A major factor in this lack of knowledge could be due to the fact sexual education is not part of the school curriculum in Indonesia (Yosephine 2016). A New York Times article in 2013 (Schonhardt 2013), at the time of the Indonesian Health Minister's inaugural condom awareness campaign, noted the Minister (also a respected medical doctor) "stepped back from her support for sex education after her campaign to promote condom use among groups at risk of contracting HIV provoked a public backlash last year". It continues, "in Indonesia, many conservative officials feel that sexual topics are too sensitive to be discussed publicly and oppose mandatory sex education... Groups like the Indonesian Council of Ulema are also influential in the majority-Muslim country."

==National response==
Indonesia established a National AIDS Commission in 1994 to focus on preventing the spread of HIV, addressing the needs of people living with HIV/AIDS, and coordinating government, nongovernmental organizations (NGOs), private sector, and community activities. The Government of Indonesia signified its continued commitment to fighting HIV/AIDS in 2005 when it budgeted $13 million to HIV/AIDS programs, an increase of 40 percent over the amount disbursed in 2004. However, the national budget for HIV/AIDS has since been stagnant. A 2006 Presidential Regulation reinforced the Commission's position as the National AIDS Strategy for 2003–2007 stressed the role of prevention as the core of Indonesia's HIV/AIDS program, while recognizing the urgent need to scale up treatment, care, and support services. The strategy emphasized the importance of conducting proper HIV/AIDS and sexually transmitted infection (STI) surveillance; carrying out operational research; creating an enabling environment through legislation, advocacy, capacity building, and antidiscrimination efforts; and promoting sustainability. Building upon this framework, the National AIDS Strategy for 2007–2010 added the priority targets of reaching 80 percent of people most-at-risk with comprehensive prevention programs; influencing 60 percent of the most-at-risk population to change their behaviors; and providing antiretroviral therapy (ART) to 80 percent of those in need.
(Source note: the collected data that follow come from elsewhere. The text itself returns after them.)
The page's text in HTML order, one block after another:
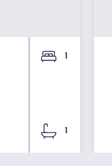
1
1
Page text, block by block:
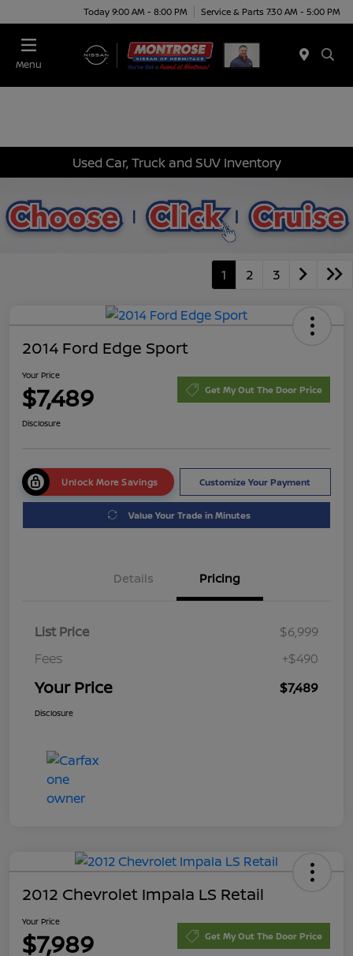
Today 9:00 AM - 8:00 PM Service & Parts 7:30 AM - 5:00 PM
Menu
Used Car, Truck and SUV Inventory
1 2 3
2014 Ford Edge Sport
Your Price
$7,489 Get My Out The Door Price
Disclosure
Unlock More Savings Customize Your Payment
Value Your Trade in Minutes
Details Pricing
List Price
$6,999
Fees
+$490
Your Price $7,489
Disclosure
2012 Chevrolet Impala LS Retail
Your Price
$7,989 Get My Out The Door Price
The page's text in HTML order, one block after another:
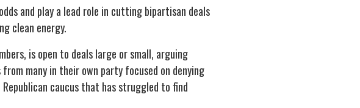
and play a lead role in cutting bipartisan deals
clean energy.
is open to deals large or small, arguing
many in their own party focused on denying
caucus that has struggled to find
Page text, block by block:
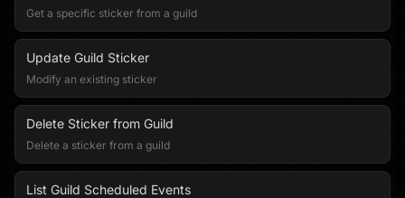
Get a specific sticker from a guild
Update Guild Sticker
Modify an existing sticker
Delete Sticker from Guild
Delete a sticker from a guild
List Guild Scheduled Events

The Government of Indonesia initiated a program to subsidise the cost of ART in 2004. By 2005, the program provided low-cost ART at 50 hospitals. However, only 20 percent of HIV-infected people received ART in 2006, according to UNAIDS, and for every one person who starts ART another six get infected. Treatment adherence continues to be a challenge in Indonesia as more often than not, people living with HIV drop out of antiretroviral therapy due to many complex factors. Other competing demands on the government such as dealing with natural disasters and other health emergencies such as avian influenza also pose challenges to sustaining the momentum of the AIDS response.
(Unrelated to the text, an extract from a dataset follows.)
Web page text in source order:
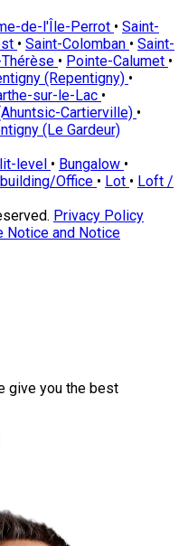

Indonesia's local governments have investigated innovative techniques to slow down the spread of the disease, including using microchip tagging technology to keep track of the infected individuals known to be sexually active.

==International help==
Indonesia receives assistance from several international donor organizations, including the Global Fund to Fight AIDS, Tuberculosis and Malaria. The Global Fund approved a fourth-round grant in 2005 for Indonesia to provide comprehensive care for HIV/AIDS-infected and -affected individuals.
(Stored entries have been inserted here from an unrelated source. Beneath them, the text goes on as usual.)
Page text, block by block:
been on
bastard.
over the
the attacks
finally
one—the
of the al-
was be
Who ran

In 2007 Australia donated A$100 million to help contain the epidemic in Indonesia. The aim of the program is to limit the number of people who contract the disease through education of at risk groups, improve the quality of life for suffers, and reduce the socioeconomic effects on Indonesia. Australia has been assisting Indonesia to tackle HIV/AIDS for over 15 years and introduced the first methadone program to a prison in Asia, the program is now in 95 prisons across Indonesia.

America also supports Indonesia's National Aids Program, donating US$8 million annually. The program aims to increase awareness of the risks and prevention methods and will work closely with NGO's and provincial governments to develop services in areas where the spread is now considered to be an epidemic.